Slaying the Dragon. Directed by Deborah Gee. New York: Women Make Movies, 1988. 58 minutes.

Slaying the Dragon: Reloaded. Directed by Elaine H. Kim. New York: Women Make Movies, 2011. 30 minutes.

Re:Orientations. Directed by Richard Fung. New York: Third World Newsreel, 2016. 68 minutes.

Reviewed by Jennifer Ho

The first time I saw Slaying the Dragon was in 1989 at the University of California, Santa Barbara; I was a first year student in my first Asian American studies class. Watching this film was a transformative experience: I left that classroom feeling angry, empowered, and desiring to learn more about Asian American history and cultural representations. There are so many firsts when discussing Asian Americans in media, especially when the subjects are Asian American women and queer Asian Americans, the subject of Richard Fung’s Re:Orientations. Fung’s original documentary, Orientations: Lesbian and Gay Asians followed fourteen gay and lesbian Asian Canadians and was the first North American documentary to focus on Asian diasporic queer people.1 Thirty years later in Re:Orientations Fung returns to seven of his original subjects, adding interviews of younger queer and transgender Asian Canadians.2 Like Re:Orientations, Slaying the Dragon: Reloaded builds on and updates the original theme of Slaying the Dragon, namely the analysis of Asian female representations in television and film, particularly in terms of either confirming or refuting stereotypes.
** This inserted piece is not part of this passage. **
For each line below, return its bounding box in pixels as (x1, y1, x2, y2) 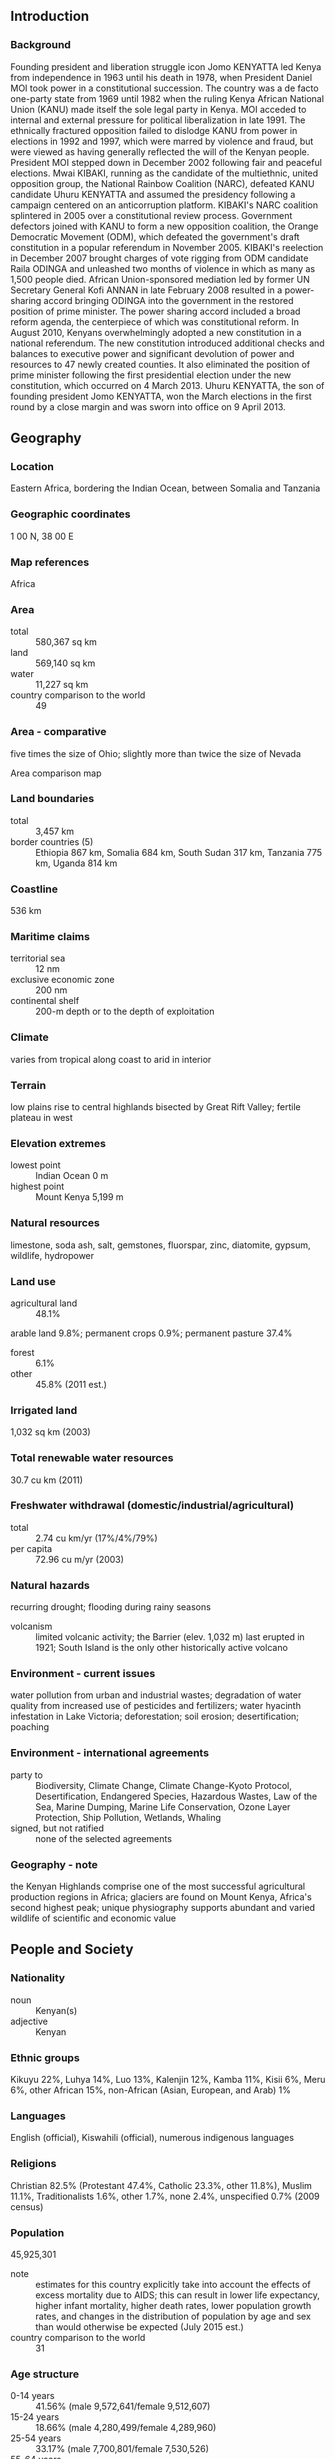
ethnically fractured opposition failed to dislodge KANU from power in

In re-watching both Slaying the Dragon (the original and updated versions) along with Re:Orientations, I am struck by how far our society has grown in its capacity to create spaces for Asian American women and queer Asian North Americans yet also how much further our culture needs to go. This makes all three films excellent teaching tools for diversifying one’s syllabus and addressing social justice issues and Asian representation in North American society.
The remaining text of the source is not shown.